━━ Data provided ━━

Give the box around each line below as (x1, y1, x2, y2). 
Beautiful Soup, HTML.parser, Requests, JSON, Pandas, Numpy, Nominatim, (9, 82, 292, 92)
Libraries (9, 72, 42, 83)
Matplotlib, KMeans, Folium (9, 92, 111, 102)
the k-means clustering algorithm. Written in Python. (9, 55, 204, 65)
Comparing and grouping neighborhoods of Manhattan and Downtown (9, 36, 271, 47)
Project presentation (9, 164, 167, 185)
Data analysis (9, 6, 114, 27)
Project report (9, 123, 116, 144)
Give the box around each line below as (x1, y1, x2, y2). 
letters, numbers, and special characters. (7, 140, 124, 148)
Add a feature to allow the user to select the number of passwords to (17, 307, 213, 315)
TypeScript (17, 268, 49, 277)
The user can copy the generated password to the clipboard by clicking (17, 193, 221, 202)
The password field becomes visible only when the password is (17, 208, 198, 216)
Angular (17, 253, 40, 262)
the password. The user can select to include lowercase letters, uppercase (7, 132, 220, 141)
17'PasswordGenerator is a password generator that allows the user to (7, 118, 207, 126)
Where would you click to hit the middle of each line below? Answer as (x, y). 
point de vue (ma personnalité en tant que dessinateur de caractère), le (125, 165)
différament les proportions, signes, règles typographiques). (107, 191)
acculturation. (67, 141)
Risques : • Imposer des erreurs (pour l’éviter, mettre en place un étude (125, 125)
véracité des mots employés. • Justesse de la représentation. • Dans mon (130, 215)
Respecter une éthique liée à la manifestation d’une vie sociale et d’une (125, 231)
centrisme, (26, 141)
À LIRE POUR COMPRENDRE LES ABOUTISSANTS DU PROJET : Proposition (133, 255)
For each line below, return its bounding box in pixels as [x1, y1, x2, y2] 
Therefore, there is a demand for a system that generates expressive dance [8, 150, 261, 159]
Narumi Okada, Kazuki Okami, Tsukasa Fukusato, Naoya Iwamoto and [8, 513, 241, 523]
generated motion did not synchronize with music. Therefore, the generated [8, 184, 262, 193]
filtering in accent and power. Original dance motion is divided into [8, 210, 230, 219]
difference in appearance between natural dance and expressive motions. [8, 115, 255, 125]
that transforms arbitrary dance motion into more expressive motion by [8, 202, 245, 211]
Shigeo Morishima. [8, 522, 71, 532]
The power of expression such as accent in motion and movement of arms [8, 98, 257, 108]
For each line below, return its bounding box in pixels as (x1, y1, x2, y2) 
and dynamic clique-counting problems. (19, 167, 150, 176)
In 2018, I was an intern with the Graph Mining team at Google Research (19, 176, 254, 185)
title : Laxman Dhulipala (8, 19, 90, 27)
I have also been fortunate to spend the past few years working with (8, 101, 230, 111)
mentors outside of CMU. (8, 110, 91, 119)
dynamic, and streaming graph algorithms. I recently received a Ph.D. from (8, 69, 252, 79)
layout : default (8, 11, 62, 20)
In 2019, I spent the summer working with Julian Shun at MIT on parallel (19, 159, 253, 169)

━━━
━━ Data provided ━━

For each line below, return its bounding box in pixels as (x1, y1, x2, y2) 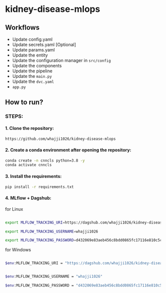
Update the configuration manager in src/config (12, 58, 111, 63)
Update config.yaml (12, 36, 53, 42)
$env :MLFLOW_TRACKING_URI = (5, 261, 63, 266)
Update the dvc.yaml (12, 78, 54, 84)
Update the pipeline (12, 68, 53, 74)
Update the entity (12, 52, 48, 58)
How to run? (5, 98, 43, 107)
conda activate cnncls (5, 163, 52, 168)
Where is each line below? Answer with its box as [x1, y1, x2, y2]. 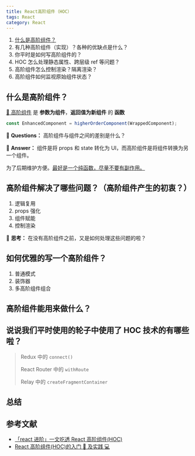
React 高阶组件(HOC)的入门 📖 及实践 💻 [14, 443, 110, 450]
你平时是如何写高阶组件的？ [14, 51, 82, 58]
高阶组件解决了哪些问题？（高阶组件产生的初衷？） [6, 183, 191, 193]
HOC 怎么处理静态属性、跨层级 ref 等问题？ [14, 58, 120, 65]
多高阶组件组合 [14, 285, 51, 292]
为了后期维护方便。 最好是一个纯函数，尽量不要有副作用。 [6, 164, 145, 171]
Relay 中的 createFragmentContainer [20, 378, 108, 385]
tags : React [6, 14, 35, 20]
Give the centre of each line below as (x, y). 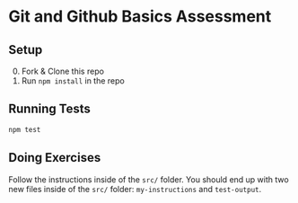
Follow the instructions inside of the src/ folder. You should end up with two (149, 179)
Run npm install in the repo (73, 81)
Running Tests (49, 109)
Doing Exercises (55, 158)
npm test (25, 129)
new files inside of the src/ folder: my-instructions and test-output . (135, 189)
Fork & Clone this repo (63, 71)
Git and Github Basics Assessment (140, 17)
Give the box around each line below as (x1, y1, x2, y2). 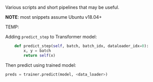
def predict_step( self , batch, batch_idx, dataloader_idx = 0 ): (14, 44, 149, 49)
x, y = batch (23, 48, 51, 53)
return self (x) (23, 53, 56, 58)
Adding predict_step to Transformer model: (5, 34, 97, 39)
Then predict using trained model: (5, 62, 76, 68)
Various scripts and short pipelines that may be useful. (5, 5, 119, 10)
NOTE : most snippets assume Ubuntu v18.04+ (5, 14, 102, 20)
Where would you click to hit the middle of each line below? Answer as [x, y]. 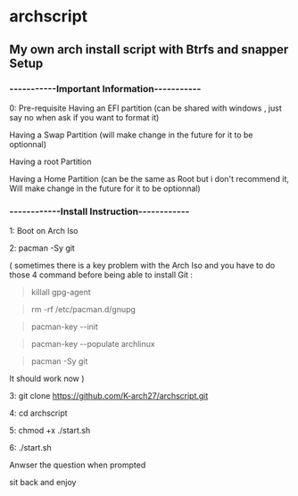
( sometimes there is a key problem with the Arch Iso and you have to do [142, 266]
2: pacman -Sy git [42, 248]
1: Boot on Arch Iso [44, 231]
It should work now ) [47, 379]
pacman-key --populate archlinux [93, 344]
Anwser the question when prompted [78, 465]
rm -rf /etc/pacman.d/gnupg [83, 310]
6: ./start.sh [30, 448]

━━━
━━ Data provided ━━

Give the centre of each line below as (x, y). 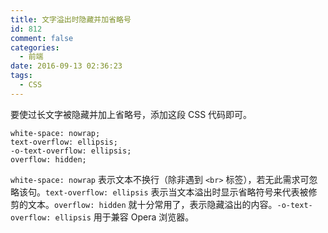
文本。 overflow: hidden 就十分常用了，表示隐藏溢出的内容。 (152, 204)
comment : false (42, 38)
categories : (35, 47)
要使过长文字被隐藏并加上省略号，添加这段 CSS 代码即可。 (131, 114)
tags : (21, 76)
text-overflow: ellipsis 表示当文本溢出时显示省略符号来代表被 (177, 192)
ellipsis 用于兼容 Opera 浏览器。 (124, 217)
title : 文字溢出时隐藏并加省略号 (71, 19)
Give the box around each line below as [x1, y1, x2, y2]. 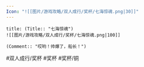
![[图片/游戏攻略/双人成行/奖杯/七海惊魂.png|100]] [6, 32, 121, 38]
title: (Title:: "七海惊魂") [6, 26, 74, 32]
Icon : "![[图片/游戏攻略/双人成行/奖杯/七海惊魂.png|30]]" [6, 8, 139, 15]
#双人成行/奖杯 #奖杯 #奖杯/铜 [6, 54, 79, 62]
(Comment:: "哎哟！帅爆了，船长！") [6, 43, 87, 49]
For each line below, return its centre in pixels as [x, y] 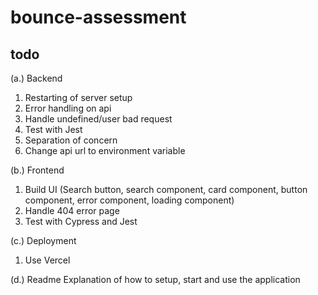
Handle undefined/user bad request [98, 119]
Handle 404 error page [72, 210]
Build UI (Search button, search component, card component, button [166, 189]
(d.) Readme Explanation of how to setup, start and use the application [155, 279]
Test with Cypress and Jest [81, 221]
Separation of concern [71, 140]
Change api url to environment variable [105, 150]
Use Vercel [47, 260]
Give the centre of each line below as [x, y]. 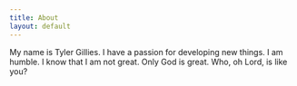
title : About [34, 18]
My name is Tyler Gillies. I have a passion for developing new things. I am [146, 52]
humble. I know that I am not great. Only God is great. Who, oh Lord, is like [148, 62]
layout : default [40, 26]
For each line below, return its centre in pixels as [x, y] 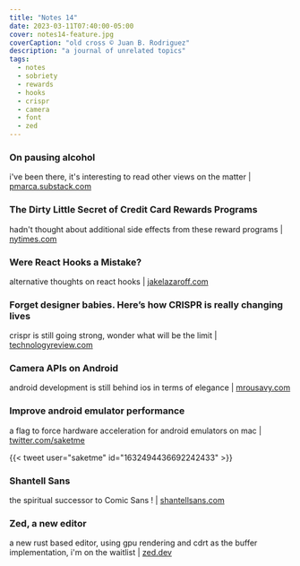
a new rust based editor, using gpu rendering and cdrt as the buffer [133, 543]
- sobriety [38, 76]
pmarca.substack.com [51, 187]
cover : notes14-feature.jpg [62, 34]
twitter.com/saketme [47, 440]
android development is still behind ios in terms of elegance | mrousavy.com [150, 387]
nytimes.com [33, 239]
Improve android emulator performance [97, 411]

━━━

Show me each line of the listing above with "dynamic" in it.

and dynamic clique-counting problems. (19, 167, 150, 176)
dynamic, and streaming graph algorithms. I recently received a Ph.D. from (8, 69, 252, 79)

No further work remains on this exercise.